Ich bin Rocco, 29, Cineast. In dieser Rubrik werde ich Filme empfehlen. Keinen Mist. Tolle Filme. Einzigartige Filme. Filme, für die es sich lohnt, Zeit und Geld zu investieren. Filme, die im Gedächtnis bleiben, die sich tief ins Herz eingraben. Filme, die herausfordern, die an die Grenzen gehen, Grenzen überschreiten. Ich wiederhole: keinen Mist. Zeit ist zu kostbar, um sie für Industrieabfall zu verschwenden. Die Auswahl werde ich knapp halten: Ein aktueller Kino-, ein frischer Heimkino- und ein zeitloser Geheimtipp pro 3VIEW. Stets höchst subjektiv, oft aus dem Bauch heraus. Könnt ihr zustimmen, müsst ihr nicht. Lobt, tadelt, kommentiert und diskutiert. Ich freue mich auf euer Feedback und wünsche eine spannende Entdeckungsreise.


Kinotipp: Geständnisse

Originaltitel / internationaler Titel: Kokuhaku / Confessions
Land / Jahr / Länge: Japan / 2010 / 106 Minuten
Regie: Tetsuya Nakashima
Darsteller: Takako Matsu, Yoshino Kimura, Masaki Okada, Yukito Nishii, Kaoru Fujiwara, Ai Hashimoto

Ein Klassenzimmer. Schüler trinken Milch. Die Klassenlehrerin erzählt den Schülern vom Milchtest, für den diese Klasse ausgesucht wurde. Doch die Schüler interessieren sich weder für den Test, noch für die Schule und am allerwenigsten für die Lehrerin. Es herrscht Unruhe und Chaos, es wird geplaudert, gelacht, gehänselt. Scheinbarer Alltag an dieser Schule. Doch die Lehrerin bleibt gelassen, offenbahrt ihren Schülern freundlich und beiläufig, dass dies ihr letzter Arbeitstag ist, dass ihre Tocher kürzlich einen gewaltsamen Tod fand, dass sie weiß, dass zwei Schüler aus dieser Klasse darin verwickelt sind und dass zwei der Milchpackungen, die die Schüler gerade getrunken haben, mit HIV versetzt wurden. Panik.

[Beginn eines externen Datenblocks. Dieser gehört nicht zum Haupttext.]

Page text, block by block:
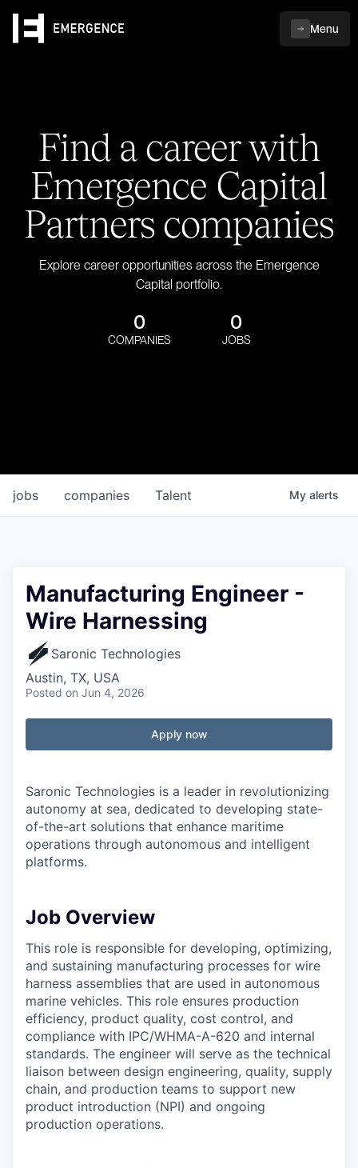
Menu
Find a career with
Emergence Capital
Partners companies
Explore career opportunities across the Emergence
Capital portfolio.
0
COMPANIES
0
JOBS
jobs companies Talent My alerts
Manufacturing Engineer -
Wire Harnessing
Saronic Technologies
Austin, TX, USA
Posted on Jun 4, 2026
Apply now
Saronic Technologies is a leader in revolutionizing
autonomy at sea, dedicated to developing state-
of-the-art solutions that enhance maritime
operations through autonomous and intelligent
platforms.
Job Overview
This role is responsible for developing, optimizing,
and sustaining manufacturing processes for wire
harness assemblies that are used in autonomous
marine vehicles. This role ensures production
efficiency, product quality, cost control, and
compliance with IPC/WHMA-A-620 and internal
standards. The engineer will serve as the technical
liaison between design engineering, quality, supply
chain, and production teams to support new
product introduction (NPI) and ongoing
production operations.
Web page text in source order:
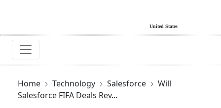
Home Technology Salesforce
Will
Salesforce FIFA Deals Rev...
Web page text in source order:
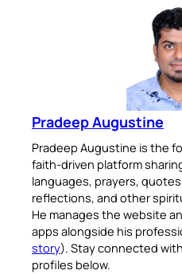
Pradeep Augustine
Pradeep Augustine is the
faith-driven platform
languages, prayers,
reflections, and other
He manages the website
apps alongside his
story). Stay connected
profiles below.
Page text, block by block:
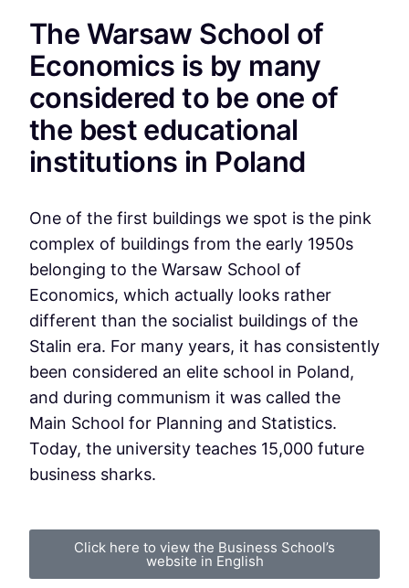
The Warsaw School of
Economics is by many
considered to be one of
the best educational
institutions in Poland
One of the first buildings we spot is the pink
complex of buildings from the early 1950s
belonging to the Warsaw School of
Economics, which actually looks rather
different than the socialist buildings of the
Stalin era. For many years, it has consistently
been considered an elite school in Poland,
and during communism it was called the
Main School for Planning and Statistics.
Today, the university teaches 15,000 future
business sharks.
Click here to view the Business School’s
website in English
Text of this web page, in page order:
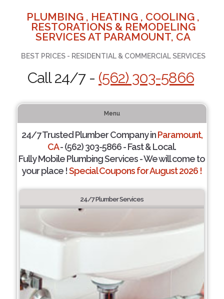
PLUMBING , HEATING , COOLING ,
RESTORATIONS & REMODELING
SERVICES AT PARAMOUNT, CA
BEST PRICES - RESIDENTIAL & COMMERCIAL SERVICES
Call 24/7 - (562) 303-5866
Menu
24/7 Trusted Plumber Company inParamount,
CA- (562) 303-5866 - Fast & Local.
Fully Mobile Plumbing Services - We will come to
your place !Special Coupons for August 2026 !
24/7 Plumber Services
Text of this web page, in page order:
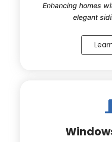
Enhancing homes
elegant

Grob zusammengefasst sind das die ersten Minuten eines der besten Filme, die ich jeh gesehen habe. Wie in Trance gleitet die Kamera meist in Zeitlupe durch wunderschöne, kühlblaue Bilder. Was anfangs wie ein unendlich intensives und grandios inszeniertes Intro wirkt, entpuppt sich schnell als Stil für den gesamten Film. Perspektiven wechseln und ruhige Stimmen werfen immer wieder ein neues Licht auf diese durchweg originelle, mutige und sehr komplexe Geschichte über Sinnsuche, Schuld und Verantwortung. Bis zur letzten Sekunde dieser filmischen Oper und noch weit darüber hinaus saß ich völlig gebannt da, absolut überwältigt von der Atmosphäre, mitgerissen von den Emotionen, geschockt von der Erbarmungslosigkeit. Wirklich ein für mich nahezu perfektes Erlebnis. Und ich bin sehr glücklich, dass Geständnisse bei uns in ausgewählten Kinos zu sehen ist. Danke dafür an Rapid Eye Movies (HIER klicken für den Spielplan). Wenn ihr in der Nähe wohnt, alles stehn und liegen lassen und hin. Wenn ihr nicht in der Nähe wohnt, Auto volltanken und hin. Ein Meilenstein durch und durch.

Trailer:


Heimkinotipp: 127 Hours

Land / Jahr / Länge: USA, Großbritannien / 2010 / 94 Minuten
Regie: Danny Boyle
Darsteller: James Franco, Kate Mara, Amber Tamblyn, Sean Bott, Koleman Stinger, Treat Williams

Inhaltsangabe: abenteuerlustiger Typ geht auf Trekking-Tour in die Wildnis, stürzt in eine Felsspalte, klemmt sich einen Arm unter einem Gesteinsbrocken ein, kämpft tagelang für seine Befreiung und schneidet sich schlussendlich den eigenen Arm ab, um zu überleben.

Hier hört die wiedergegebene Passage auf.